TASK DATA:
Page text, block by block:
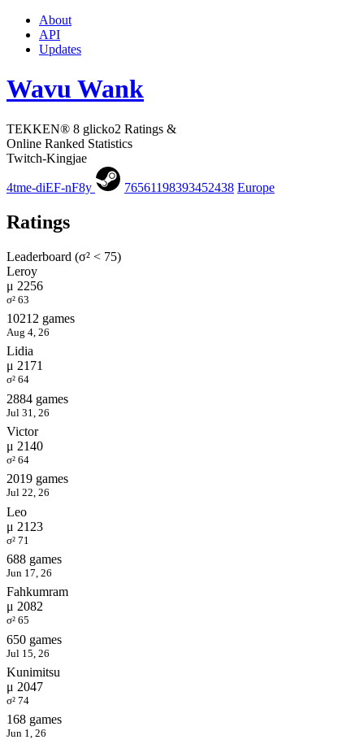
About
API
Updates
Wavu Wank
TEKKEN® 8 glicko2 Ratings &
Online Ranked Statistics
Twitch-Kingjae
4tme-diEF-nF8y 76561198393452438 Europe
Ratings
Leaderboard (σ² < 75)
Leroy
μ 2256
σ² 63
10212 games
Aug 4, 26
Lidia
μ 2171
σ² 64
2884 games
Jul 31, 26
Victor
μ 2140
σ² 64
2019 games
Jul 22, 26
Leo
μ 2123
σ² 71
688 games
Jun 17, 26
Fahkumram
μ 2082
σ² 65
650 games
Jul 15, 26
Kunimitsu
μ 2047
σ² 74
168 games
Jun 1, 26
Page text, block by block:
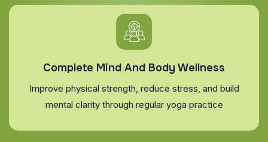
Complete Mind And Body Wellness
Improve physical strength, reduce stress, and build
mental clarity through regular yoga practice
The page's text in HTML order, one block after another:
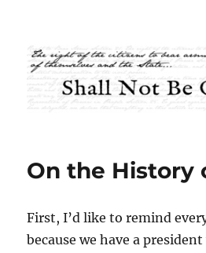
Shall Not Be
On the History
First, I’d like to remind
because we have a
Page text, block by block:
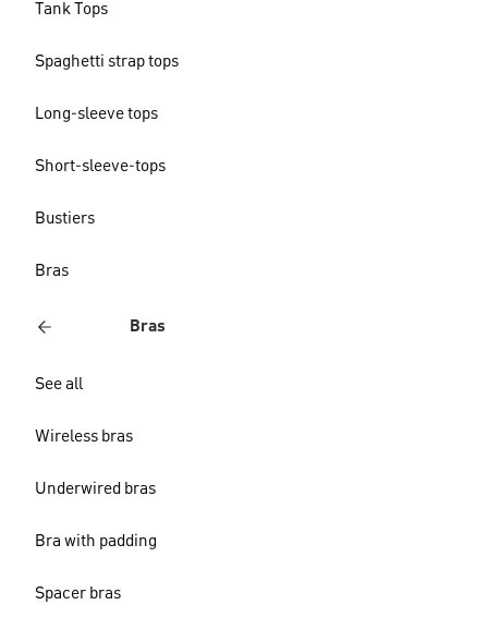
Tank Tops
Spaghetti strap tops
Long-sleeve tops
Short-sleeve-tops
Bustiers
Bras
Bras
See all
Wireless bras
Underwired bras
Bra with padding
Spacer bras
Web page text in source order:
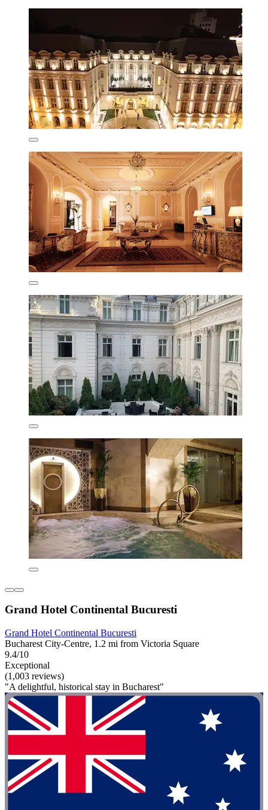
Grand Hotel Continental Bucuresti
Grand Hotel Continental Bucuresti
Bucharest City-Centre, 1.2 mi from Victoria Square
9.4/10
Exceptional
(1,003 reviews)
"A delightful, historical stay in Bucharest"
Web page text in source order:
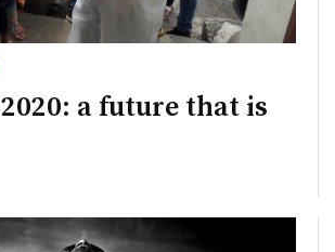
a future that is
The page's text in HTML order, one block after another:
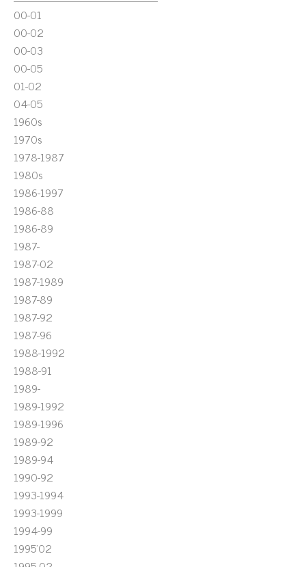
00-01
00-02
00-03
00-05
01-02
04-05
1960s
1970s
1978-1987
1980s
1986-1997
1986-88
1986-89
1987-
1987-02
1987-1989
1987-89
1987-92
1987-96
1988-1992
1988-91
1989-
1989-1992
1989-1996
1989-92
1989-94
1990-92
1993-1994
1993-1999
1994-99
1995'02
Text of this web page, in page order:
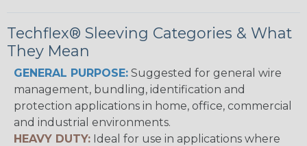
Techflex® Sleeving Categories & What
They Mean
GENERAL PURPOSE: Suggested for general wire
management, bundling, identification and
protection applications in home, office, commercial
and industrial environments.
HEAVY DUTY: Ideal for use in applications where
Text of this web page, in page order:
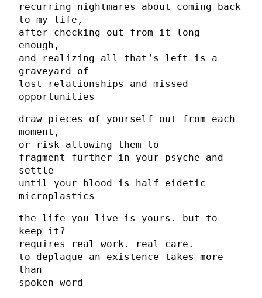
recurring nightmares about coming back
to my life,
after checking out from it long
enough,
and realizing all that’s left is a
graveyard of
lost relationships and missed
opportunities
draw pieces of yourself out from each
moment,
or risk allowing them to
fragment further in your psyche and
settle
until your blood is half eidetic
microplastics
the life you live is yours. but to
keep it?
requires real work. real care.
to deplaque an existence takes more
than
spoken word
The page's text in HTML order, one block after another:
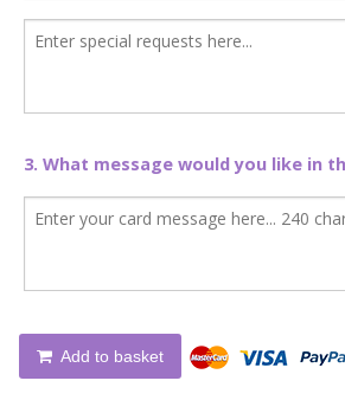
3. What message would you like in
Add to basket
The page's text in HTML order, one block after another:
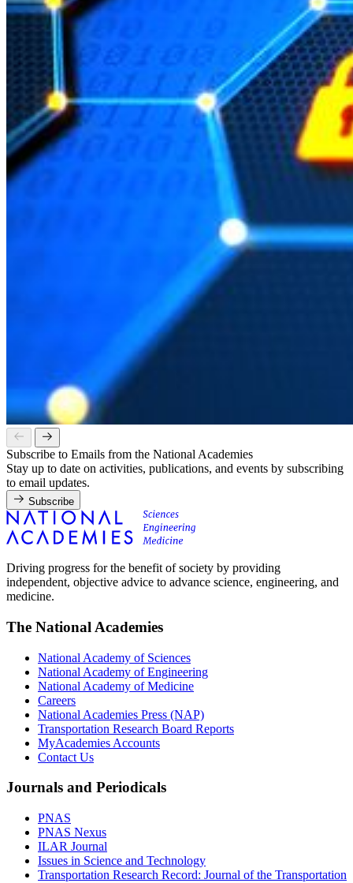
Subscribe to Emails from the National Academies
Stay up to date on activities, publications, and events by subscribing
to email updates.
Subscribe
Driving progress for the benefit of society by providing
independent, objective advice to advance science, engineering, and
medicine.
The National Academies
National Academy of Sciences
National Academy of Engineering
National Academy of Medicine
Careers
National Academies Press (NAP)
Transportation Research Board Reports
MyAcademies Accounts
Contact Us
Journals and Periodicals
PNAS
PNAS Nexus
ILAR Journal
Issues in Science and Technology
Transportation Research Record: Journal of the Transportation
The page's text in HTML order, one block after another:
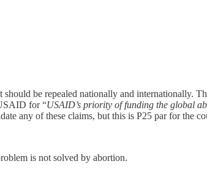
be repealed nationally and internationally.
for “USAID’s priority of funding the global
any of these claims, but this is P25 par for the
is not solved by abortion.
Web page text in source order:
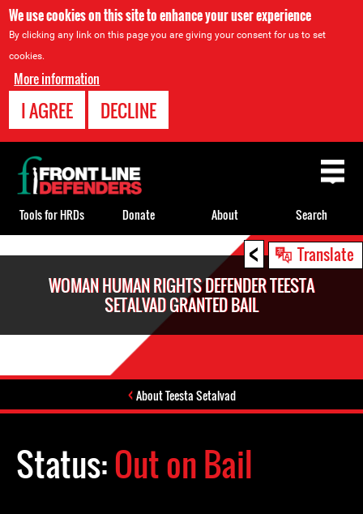
We use cookies on this site to enhance your user experience
By clicking any link on this page you are giving your consent for us to set
cookies.
More information
I AGREE DECLINE
< Translate
WOMAN HUMAN RIGHTS DEFENDER TEESTA
SETALVAD GRANTED BAIL
About Teesta Setalvad
Status:Out on Bail
Back
to
top
Tools for HRDs Donate About Search
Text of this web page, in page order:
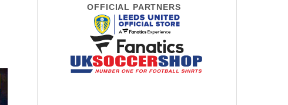
OFFICIAL PARTNERS
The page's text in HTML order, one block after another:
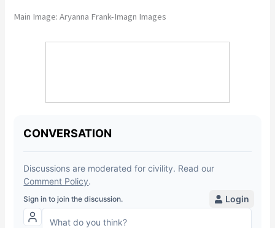
Main Image: Aryanna Frank-Imagn Images
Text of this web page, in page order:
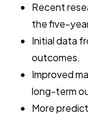
Recent
the five-
Initial data
outcomes.
Improved
long-term
More
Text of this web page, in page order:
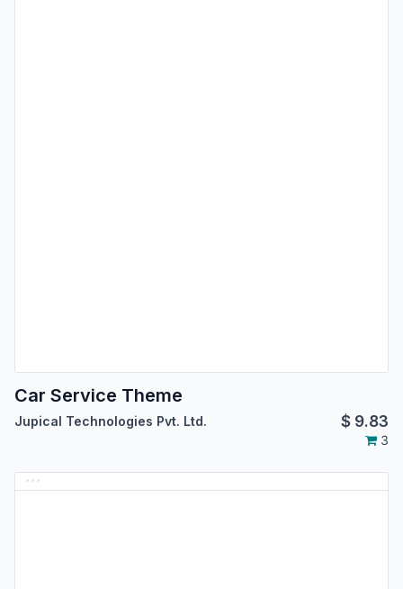
Car Service Theme
Jupical Technologies Pvt. Ltd. $ 9.83
3
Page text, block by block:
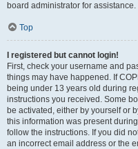
board administrator for assistance.
Top
I registered but cannot login!
First, check your username and
things may have happened. If
being under 13 years old during
instructions you received. Some
be activated, either by yourself or
this information was present
follow the instructions. If you did
an incorrect email address or the
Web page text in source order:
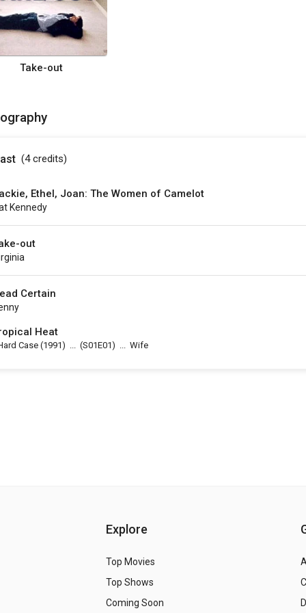
Take-out
(4credits)
Ethel, Joan: The Women of Camelot
Kennedy
out
Certain
Heat
Case (1991) (S01E01) Wife
Explore
Top Movies
Top Shows
Coming Soon
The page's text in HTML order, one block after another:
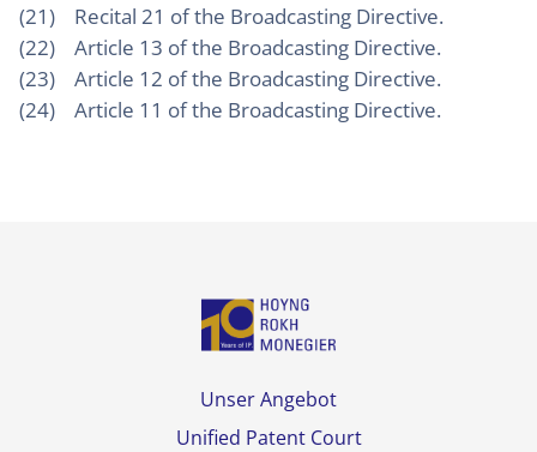
(21) Recital 21 of the Broadcasting Directive.
(22) Article 13 of the Broadcasting Directive.
(23) Article 12 of the Broadcasting Directive.
(24) Article 11 of the Broadcasting Directive.
Unser Angebot
Unified Patent Court
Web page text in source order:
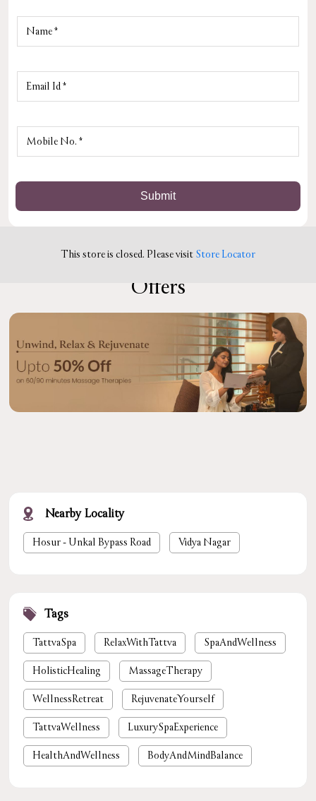
Offers
Nearby Locality
Hosur - Unkal Bypass Road Vidya Nagar
Tags
TattvaSpa RelaxWithTattva SpaAndWellness
HolisticHealing MassageTherapy
WellnessRetreat RejuvenateYourself
TattvaWellness LuxurySpaExperience
HealthAndWellness BodyAndMindBalance
This store is closed. Please visit Store Locator
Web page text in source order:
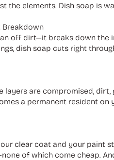
the elements. Dish soap is
Breakdown
off dirt—it breaks down the
dish soap cuts right
layers are compromised,
a permanent resident on
clear coat and your paint
of which come cheap.
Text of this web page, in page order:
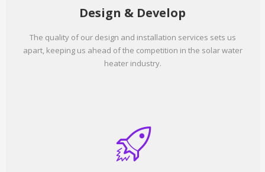
Design & Develop
The quality of our design and installation services sets us
apart, keeping us ahead of the competition in the solar water
heater industry.
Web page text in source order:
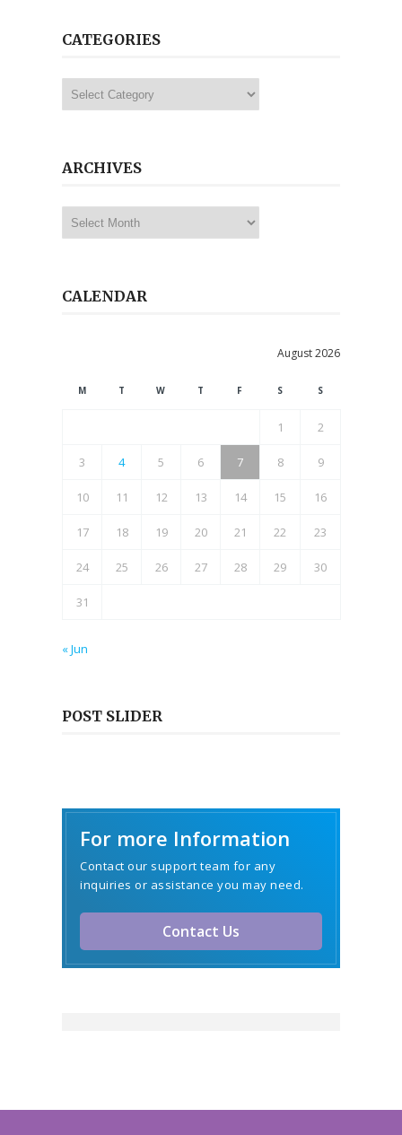
CATEGORIES
Categories
ARCHIVES
Archives
CALENDAR
August 2026
M T W T F S S
1 2
3 4 5 6 7 8 9
10 11 12 13 14 15 16
17 18 19 20 21 22 23
24 25 26 27 28 29 30
31
« Jun
POST SLIDER
For more Information
Contact our support team for any
inquiries or assistance you may need.
Contact Us
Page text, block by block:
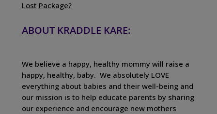
Lost Package?
ABOUT KRADDLE KARE:
We believe a happy, healthy mommy will raise a
happy, healthy, baby. We absolutely LOVE
everything about babies and their well-being and
our mission is to help educate parents by sharing
our experience and encourage new mothers
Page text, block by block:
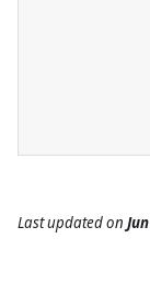
Last updatedon
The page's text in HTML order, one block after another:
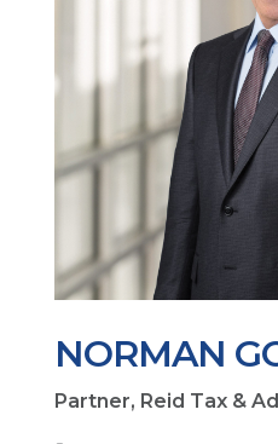
NORMAN
Partner, Reid Tax &
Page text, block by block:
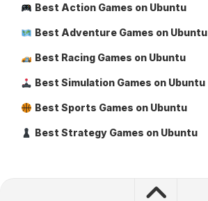
Best Action Games on Ubuntu
Best Adventure Games on Ubuntu
Best Racing Games on Ubuntu
Best Simulation Games on Ubuntu
Best Sports Games on Ubuntu
Best Strategy Games on Ubuntu
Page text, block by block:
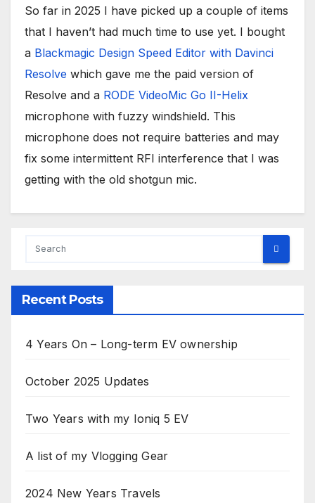
So far in 2025 I have picked up a couple of items
that I haven’t had much time to use yet. I bought
a Blackmagic Design Speed Editor with Davinci
Resolve which gave me the paid version of
Resolve and a RODE VideoMic Go II-Helix
microphone with fuzzy windshield. This
microphone does not require batteries and may
fix some intermittent RFI interference that I was
getting with the old shotgun mic.
Recent Posts
4 Years On – Long-term EV ownership
October 2025 Updates
Two Years with my Ioniq 5 EV
A list of my Vlogging Gear
2024 New Years Travels

WHAT THE EXERCISE ASKS: Once the pictures are set aside, repeat the remaining data word for word.

RESPONSE:
Page text, block by block:
About
API
Updates
Wavu Wank
TEKKEN® 8 glicko2 Ratings &
Online Ranked Statistics
Twitch-Kingjae
4tme-diEF-nF8y 76561198393452438 Europe
Ratings
Leaderboard (σ² < 75)
Leroy
μ 2256
σ² 63
10212 games
Aug 4, 26
Lidia
μ 2171
σ² 64
2884 games
Jul 31, 26
Victor
μ 2140
σ² 64
2019 games
Jul 22, 26
Leo
μ 2123
σ² 71
688 games
Jun 17, 26
Fahkumram
μ 2082
σ² 65
650 games
Jul 15, 26
Kunimitsu
μ 2047
σ² 74
168 games
Jun 1, 26
Page text, block by block:
Complete Mind And Body Wellness
Improve physical strength, reduce stress, and build
mental clarity through regular yoga practice
The page's text in HTML order, one block after another:
Shall Not Be
On the History
First, I’d like to remind
because we have a
Page text, block by block:
Tank Tops
Spaghetti strap tops
Long-sleeve tops
Short-sleeve-tops
Bustiers
Bras
Bras
See all
Wireless bras
Underwired bras
Bra with padding
Spacer bras
Web page text in source order:
Grand Hotel Continental Bucuresti
Grand Hotel Continental Bucuresti
Bucharest City-Centre, 1.2 mi from Victoria Square
9.4/10
Exceptional
(1,003 reviews)
"A delightful, historical stay in Bucharest"
Web page text in source order:
a future that is
The page's text in HTML order, one block after another:
00-01
00-02
00-03
00-05
01-02
04-05
1960s
1970s
1978-1987
1980s
1986-1997
1986-88
1986-89
1987-
1987-02
1987-1989
1987-89
1987-92
1987-96
1988-1992
1988-91
1989-
1989-1992
1989-1996
1989-92
1989-94
1990-92
1993-1994
1993-1999
1994-99
1995'02
Text of this web page, in page order:
Techflex® Sleeving Categories & What
They Mean
GENERAL PURPOSE: Suggested for general wire
management, bundling, identification and
protection applications in home, office, commercial
and industrial environments.
HEAVY DUTY: Ideal for use in applications where
Text of this web page, in page order:
recurring nightmares about coming back
to my life,
after checking out from it long
enough,
and realizing all that’s left is a
graveyard of
lost relationships and missed
opportunities
draw pieces of yourself out from each
moment,
or risk allowing them to
fragment further in your psyche and
settle
until your blood is half eidetic
microplastics
the life you live is yours. but to
keep it?
requires real work. real care.
to deplaque an existence takes more
than
spoken word
The page's text in HTML order, one block after another:
3. What message would you like in
Add to basket
The page's text in HTML order, one block after another:
Subscribe to Emails from the National Academies
Stay up to date on activities, publications, and events by subscribing
to email updates.
Subscribe
Driving progress for the benefit of society by providing
independent, objective advice to advance science, engineering, and
medicine.
The National Academies
National Academy of Sciences
National Academy of Engineering
National Academy of Medicine
Careers
National Academies Press (NAP)
Transportation Research Board Reports
MyAcademies Accounts
Contact Us
Journals and Periodicals
PNAS
PNAS Nexus
ILAR Journal
Issues in Science and Technology
Transportation Research Record: Journal of the Transportation
The page's text in HTML order, one block after another:
be repealed nationally and internationally.
for “USAID’s priority of funding the global
any of these claims, but this is P25 par for the
is not solved by abortion.
Web page text in source order:
We use cookies on this site to enhance your user experience
By clicking any link on this page you are giving your consent for us to set
cookies.
More information
I AGREE DECLINE
< Translate
WOMAN HUMAN RIGHTS DEFENDER TEESTA
SETALVAD GRANTED BAIL
About Teesta Setalvad
Status:Out on Bail
Back
to
top
Tools for HRDs Donate About Search
Text of this web page, in page order:
OFFICIAL PARTNERS
The page's text in HTML order, one block after another:
Main Image: Aryanna Frank-Imagn Images
Text of this web page, in page order:
Recent
the five-
Initial data
outcomes.
Improved
long-term
More
Text of this web page, in page order:
Car Service Theme
Jupical Technologies Pvt. Ltd. $ 9.83
3
Page text, block by block:
board administrator for assistance.
Top
I registered but cannot login!
First, check your username and
things may have happened. If
being under 13 years old during
instructions you received. Some
be activated, either by yourself or
this information was present
follow the instructions. If you did
an incorrect email address or the
Web page text in source order:
Take-out
(4credits)
Ethel, Joan: The Women of Camelot
Kennedy
out
Certain
Heat
Case (1991) (S01E01) Wife
Explore
Top Movies
Top Shows
Coming Soon
The page's text in HTML order, one block after another:
(21) Recital 21 of the Broadcasting Directive.
(22) Article 13 of the Broadcasting Directive.
(23) Article 12 of the Broadcasting Directive.
(24) Article 11 of the Broadcasting Directive.
Unser Angebot
Unified Patent Court
Web page text in source order:
Offers
Nearby Locality
Hosur - Unkal Bypass Road Vidya Nagar
Tags
TattvaSpa RelaxWithTattva SpaAndWellness
HolisticHealing MassageTherapy
WellnessRetreat RejuvenateYourself
TattvaWellness LuxurySpaExperience
HealthAndWellness BodyAndMindBalance
This store is closed. Please visit Store Locator
Web page text in source order:
the elements. Dish soap is
Breakdown
off dirt—it breaks down the
dish soap cuts right
layers are compromised,
a permanent resident on
clear coat and your paint
of which come cheap.
Text of this web page, in page order:
Design & Develop
The quality of our design and installation services sets us
apart, keeping us ahead of the competition in the solar water
heater industry.
Web page text in source order:
CATEGORIES
Categories
ARCHIVES
Archives
CALENDAR
August 2026
M T W T F S S
1 2
3 4 5 6 7 8 9
10 11 12 13 14 15 16
17 18 19 20 21 22 23
24 25 26 27 28 29 30
31
« Jun
POST SLIDER
For more Information
Contact our support team for any
inquiries or assistance you may need.
Contact Us
Page text, block by block:
Lost Package?
ABOUT KRADDLE KARE:
We believe a happy, healthy mommy will raise a
happy, healthy, baby. We absolutely LOVE
everything about babies and their well-being and
our mission is to help educate parents by sharing
our experience and encourage new mothers
Page text, block by block:
Last updatedon
The page's text in HTML order, one block after another:
NORMAN
Partner, Reid Tax &
Page text, block by block:
Best Action Games on Ubuntu
Best Adventure Games on Ubuntu
Best Racing Games on Ubuntu
Best Simulation Games on Ubuntu
Best Sports Games on Ubuntu
Best Strategy Games on Ubuntu
Page text, block by block:
So far in 2025 I have picked up a couple of items
that I haven’t had much time to use yet. I bought
a Blackmagic Design Speed Editor with Davinci
Resolve which gave me the paid version of
Resolve and a RODE VideoMic Go II-Helix
microphone with fuzzy windshield. This
microphone does not require batteries and may
fix some intermittent RFI interference that I was
getting with the old shotgun mic.
Recent Posts
4 Years On – Long-term EV ownership
October 2025 Updates
Two Years with my Ioniq 5 EV
A list of my Vlogging Gear
2024 New Years Travels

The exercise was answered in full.